I was going through some online examples on how to employ large language models for information retrieval and was about to explore open-source solutions for that objective. I found in some tutorials that HuggingFaceInstructEmbeddings
are quite good for documents representation and the LLaMA-2
from Meta AI is sufficiently good for text generation. However, when I try to run very simple example I see the error message openai.error.RateLimitError
which in my understanding doesn't have anything to do with non-OpenAI solutions. Any ideas what may be causing the error? I will soon acquire a paid subcription for OpenAI API anyway but it would be extremely useful for me to understand why such an error arises where one doesn't expect it.
P.S. I have to write lines 2 and 3 because for the same unknown reason it expects me to provide the key.
Brief description of my code snippet:
- I provide a PDF and a question I want to be answered using contents of that document
- The document is read, split, converted to vector representation using the provided embedding function and stored in the vector store
- The question is converted into vector representation and most similar documents from the vector store are found
- Found documents are used to generate answer to the question.
import sys
import os
os.environ['OPENAI_API_KEY'] = 'my_open_api_key'
from langchain.document_loaders import PyPDFLoader
from langchain.text_splitter import RecursiveCharacterTextSplitter
from langchain.vectorstores import Chroma
from langchain.llms import Ollama
from langchain.agents.agent_toolkits import create_vectorstore_agent
from langchain.agents.agent_toolkits import VectorStoreInfo, VectorStoreToolkit
from langchain.embeddings import HuggingFaceInstructEmbeddings
rcts = RecursiveCharacterTextSplitter(chunk_size=1000, chunk_overlap=100)
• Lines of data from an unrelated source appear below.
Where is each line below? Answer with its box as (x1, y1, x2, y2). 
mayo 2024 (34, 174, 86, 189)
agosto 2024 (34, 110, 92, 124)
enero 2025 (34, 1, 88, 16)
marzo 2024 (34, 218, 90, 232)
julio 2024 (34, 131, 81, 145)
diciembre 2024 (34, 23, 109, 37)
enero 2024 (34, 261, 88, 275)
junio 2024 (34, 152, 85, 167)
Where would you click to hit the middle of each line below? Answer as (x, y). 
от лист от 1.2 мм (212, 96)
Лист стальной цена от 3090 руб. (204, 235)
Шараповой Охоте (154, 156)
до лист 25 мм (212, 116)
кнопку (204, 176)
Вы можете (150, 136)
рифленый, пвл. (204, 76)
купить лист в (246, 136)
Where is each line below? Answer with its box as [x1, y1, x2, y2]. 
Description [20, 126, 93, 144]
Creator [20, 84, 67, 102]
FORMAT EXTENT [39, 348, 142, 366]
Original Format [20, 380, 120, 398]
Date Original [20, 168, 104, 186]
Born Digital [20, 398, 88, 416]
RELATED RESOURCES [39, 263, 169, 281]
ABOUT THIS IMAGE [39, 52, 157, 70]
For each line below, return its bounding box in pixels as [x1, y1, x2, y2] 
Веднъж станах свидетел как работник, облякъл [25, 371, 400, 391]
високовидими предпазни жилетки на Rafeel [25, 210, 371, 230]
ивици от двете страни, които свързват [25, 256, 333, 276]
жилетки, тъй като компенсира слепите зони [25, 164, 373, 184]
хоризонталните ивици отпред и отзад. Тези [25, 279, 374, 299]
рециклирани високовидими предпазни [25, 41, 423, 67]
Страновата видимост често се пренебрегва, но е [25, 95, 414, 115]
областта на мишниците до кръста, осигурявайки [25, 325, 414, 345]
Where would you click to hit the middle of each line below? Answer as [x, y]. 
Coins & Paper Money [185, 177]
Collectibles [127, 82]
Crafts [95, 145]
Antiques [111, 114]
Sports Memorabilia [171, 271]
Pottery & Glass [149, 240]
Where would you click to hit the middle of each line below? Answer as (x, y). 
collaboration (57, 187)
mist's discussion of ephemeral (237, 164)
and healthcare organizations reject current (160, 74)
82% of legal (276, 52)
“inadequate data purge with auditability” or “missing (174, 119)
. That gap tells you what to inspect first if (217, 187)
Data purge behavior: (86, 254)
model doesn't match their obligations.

embedding = HuggingFaceInstructEmbeddings(model_name='hkunlp/instructor-xl')
def init_vectorstore(pdf_fn):
loader = PyPDFLoader(pdf_fn)
data = loader.load()
splits = rcts.split_documents(data)
return Chroma.from_documents(documents=splits, embedding=embedding)
def main(llm, pdf_fn, question):
vs = init_vectorstore(pdf_fn)
vi = VectorStoreInfo(name='vsi', description='simple example', vectorstore=vs)
toolkit = VectorStoreToolkit(vectorstore_info=vi)
agent_executor = create_vectorstore_agent(llm=llm, toolkit=toolkit, verbose=False)
agent_executor.run(question)
print(response)
if __name__ == '__main__':
llm = Ollama(model='llama2', temperature=1e-10)
pdf_fn, question = sys.argv[1:3]
main(llm, pdf_fn, question)
I won't paste the complete error trace as it's too big but eventually it looks like this:
Traceback (most recent call last):
File "/Users/rsuleimanov/Documents/llm_deeds/cookbook/error_example.py", line 38, in <module>
main(llm, pdf_fn, question)
File "/Users/rsuleimanov/Documents/llm_deeds/cookbook/error_example.py", line 29, in main
agent_executor.run(question)
...
File "/Users/rsuleimanov/Documents/llm_deeds/langchainenv/lib/python3.9/site-packages/openai/api_requestor.py", line 687, in _interpret_response_line
raise self.handle_error_response(
openai.error.RateLimitError: You exceeded your current quota, please check your plan and billing details.